Task statement => Retype the listing below line for line, but only from the line with "Where is each" down to the line with "autopilot précis répondant", inclusive. Pictures stay out.

Provided material below:

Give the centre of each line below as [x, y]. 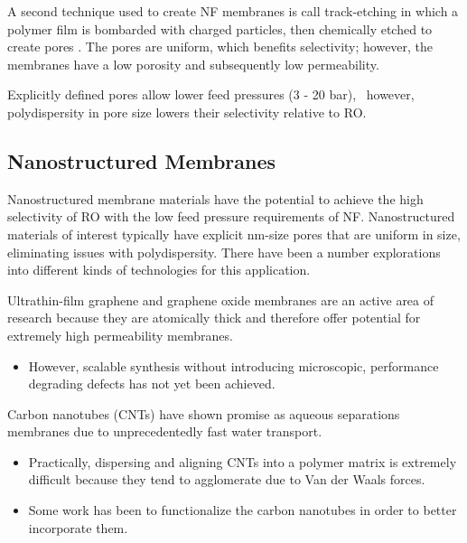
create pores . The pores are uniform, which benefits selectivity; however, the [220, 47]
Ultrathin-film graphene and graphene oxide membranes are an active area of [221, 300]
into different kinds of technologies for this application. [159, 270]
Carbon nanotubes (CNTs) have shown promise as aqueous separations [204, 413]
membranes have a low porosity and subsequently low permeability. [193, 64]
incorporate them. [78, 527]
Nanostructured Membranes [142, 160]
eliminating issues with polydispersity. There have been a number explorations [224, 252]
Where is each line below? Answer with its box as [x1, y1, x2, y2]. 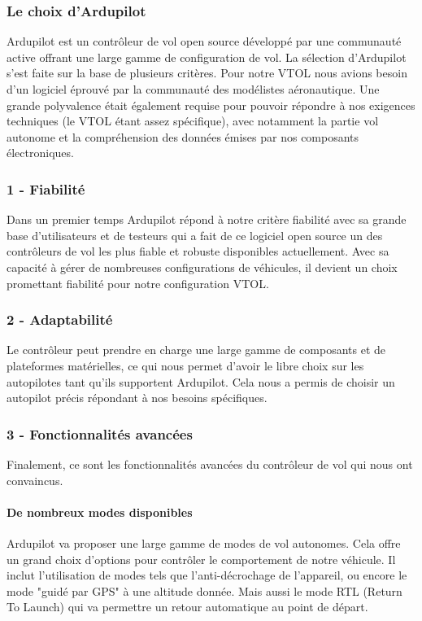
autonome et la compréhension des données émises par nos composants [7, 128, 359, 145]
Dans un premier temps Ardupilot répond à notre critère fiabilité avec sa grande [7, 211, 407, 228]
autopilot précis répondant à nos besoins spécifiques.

End of Provided material.
Provided material below:

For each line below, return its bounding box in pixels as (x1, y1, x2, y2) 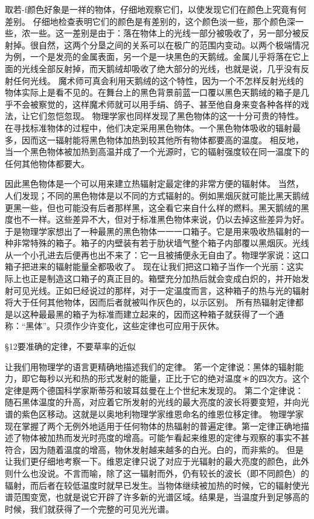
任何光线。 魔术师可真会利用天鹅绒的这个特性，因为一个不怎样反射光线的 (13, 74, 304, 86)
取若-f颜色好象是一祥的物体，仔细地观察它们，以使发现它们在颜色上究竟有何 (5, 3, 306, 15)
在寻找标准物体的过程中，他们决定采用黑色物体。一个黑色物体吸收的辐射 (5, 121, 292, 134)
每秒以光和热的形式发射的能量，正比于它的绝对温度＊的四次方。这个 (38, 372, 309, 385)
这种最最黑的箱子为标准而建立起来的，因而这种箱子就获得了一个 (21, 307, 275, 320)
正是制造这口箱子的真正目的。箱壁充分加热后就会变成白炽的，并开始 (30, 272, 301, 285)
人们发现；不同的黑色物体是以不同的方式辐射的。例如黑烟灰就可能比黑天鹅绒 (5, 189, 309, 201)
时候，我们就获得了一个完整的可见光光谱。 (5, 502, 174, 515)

End of Provided material.

Result for this exercise =>
Where is each line below? Answer with its box as [x1, y1, x2, y2]. 
autonome et la compréhension des données émises par nos composants [7, 128, 359, 145]
Dans un premier temps Ardupilot répond à notre critère fiabilité avec sa grande [7, 211, 407, 228]
autopilot précis répondant à nos besoins spécifiques.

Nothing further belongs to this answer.